Moder leeg boomstill mit slaten Ogen in´n Bett. De Ünnerholen twischen Hannchen un mi weer dorüm lies, weer binah en Munkeln. Mit eenmal Moder ehr Stimm: "Erni, ik heff solang op
di tövt! Nu büst du doch noch rechttiedig kamen!"
 
G

Gelöschtes Mitglied 14278

Gast
Hallo Maribu,

mal wieder gern gelesen: Eine tragische Geschichte, wie sie in vielen Familien in jener Zeit hätte spielen können. Der Schluss setzt dem Ganzen noch einen besonders traurigen Akzent auf.

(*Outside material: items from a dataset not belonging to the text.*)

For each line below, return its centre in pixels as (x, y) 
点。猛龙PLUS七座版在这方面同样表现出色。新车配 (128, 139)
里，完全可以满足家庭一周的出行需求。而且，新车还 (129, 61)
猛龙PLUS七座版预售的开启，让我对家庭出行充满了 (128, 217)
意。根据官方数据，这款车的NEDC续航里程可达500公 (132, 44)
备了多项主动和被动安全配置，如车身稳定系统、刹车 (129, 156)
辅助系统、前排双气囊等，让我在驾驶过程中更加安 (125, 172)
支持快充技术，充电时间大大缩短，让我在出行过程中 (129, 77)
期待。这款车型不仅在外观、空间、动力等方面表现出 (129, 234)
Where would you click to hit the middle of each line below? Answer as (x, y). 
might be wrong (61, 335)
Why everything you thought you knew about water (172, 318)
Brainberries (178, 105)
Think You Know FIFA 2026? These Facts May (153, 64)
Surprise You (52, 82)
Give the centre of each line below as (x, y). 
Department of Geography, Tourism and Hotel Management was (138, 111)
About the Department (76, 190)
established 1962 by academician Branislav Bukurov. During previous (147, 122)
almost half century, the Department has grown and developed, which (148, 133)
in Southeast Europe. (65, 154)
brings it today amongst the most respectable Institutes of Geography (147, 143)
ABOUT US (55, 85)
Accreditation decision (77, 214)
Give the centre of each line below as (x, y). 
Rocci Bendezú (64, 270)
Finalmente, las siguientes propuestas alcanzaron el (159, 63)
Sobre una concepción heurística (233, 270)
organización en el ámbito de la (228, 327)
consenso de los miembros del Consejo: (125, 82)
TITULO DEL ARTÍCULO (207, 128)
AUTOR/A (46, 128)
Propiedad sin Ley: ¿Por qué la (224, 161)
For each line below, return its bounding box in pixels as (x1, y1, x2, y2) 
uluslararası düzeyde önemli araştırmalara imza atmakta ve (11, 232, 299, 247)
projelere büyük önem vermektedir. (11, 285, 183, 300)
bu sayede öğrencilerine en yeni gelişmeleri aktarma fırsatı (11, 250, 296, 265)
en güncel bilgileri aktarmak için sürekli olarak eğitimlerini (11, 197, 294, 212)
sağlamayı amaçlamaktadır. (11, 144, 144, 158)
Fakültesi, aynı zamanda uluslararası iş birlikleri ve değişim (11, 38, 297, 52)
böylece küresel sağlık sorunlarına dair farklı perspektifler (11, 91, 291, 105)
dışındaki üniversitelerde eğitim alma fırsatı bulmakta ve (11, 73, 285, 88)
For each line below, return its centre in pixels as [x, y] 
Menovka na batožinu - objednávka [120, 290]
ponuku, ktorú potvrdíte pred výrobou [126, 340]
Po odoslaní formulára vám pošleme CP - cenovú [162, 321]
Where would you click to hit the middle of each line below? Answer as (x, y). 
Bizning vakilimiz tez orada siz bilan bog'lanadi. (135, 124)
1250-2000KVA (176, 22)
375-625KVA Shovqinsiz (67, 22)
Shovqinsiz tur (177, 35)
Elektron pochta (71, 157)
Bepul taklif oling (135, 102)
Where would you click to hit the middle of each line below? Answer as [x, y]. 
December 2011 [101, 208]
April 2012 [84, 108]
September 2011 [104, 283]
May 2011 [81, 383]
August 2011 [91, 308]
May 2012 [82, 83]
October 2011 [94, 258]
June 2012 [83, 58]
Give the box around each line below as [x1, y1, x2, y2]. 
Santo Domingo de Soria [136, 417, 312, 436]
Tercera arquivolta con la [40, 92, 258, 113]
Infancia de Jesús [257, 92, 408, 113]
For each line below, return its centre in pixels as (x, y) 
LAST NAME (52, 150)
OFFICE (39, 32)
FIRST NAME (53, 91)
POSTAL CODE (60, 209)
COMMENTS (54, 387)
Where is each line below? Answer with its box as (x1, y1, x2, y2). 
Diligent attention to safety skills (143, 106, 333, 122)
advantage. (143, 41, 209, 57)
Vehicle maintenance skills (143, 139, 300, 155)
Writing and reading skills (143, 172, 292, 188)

Mein Lieblingsausdruck in diesem Text: "utneiht" - ich kenne so viele Begriffe noch aus meiner Kindheit und freue mich, wenn ich so etwas wieder einmal lese.

Gruß Ciconia
 

Maribu

Mitglied
Hallo Ciconia,

danke für Deine Zeilen und die Bewertung!

Ich habe das Gefühl, dass Mundartliches und Niederdeutsch in der Ll nicht so beachtet wird wie z.B. Kurzgeschichten oder Erzählungen.

Umso mehr freut mich Dein Interesse an der Plattdeutschen Sprache. "utneiht" is ebenso ungewohnt wie he is "doot bleven".
Könnte man ins Hochdeutsche nicht wörtlich übersetzen, weil es dann ziemlich "platt" wäre.

Liebe Grüße
Maribu
 
G

Gelöschtes Mitglied 14278

Gast
Ich habe das Gefühl, dass Mundartliches und Niederdeutsch in der Ll nicht so beachtet wird
Hallo Maribu,

ja das ist wohl so, und das finde ich sehr schade. Wer sich mit Sprache beschäftigt - und das tun wir hier ja alle - sollte eigentlich auch Gefallen an Dialekten und der Niederdeutschen Sprache haben. Ich selbst kann zwar Plattdüütsch seit Kindheitstagen sehr gut verstehen (mündlich und schriftlich), aber leider nicht schreiben.

Also weitermachen - eigentlich sollte es doch genügend Nordlichter in diesem Forum geben, die Dich verstehen müssten!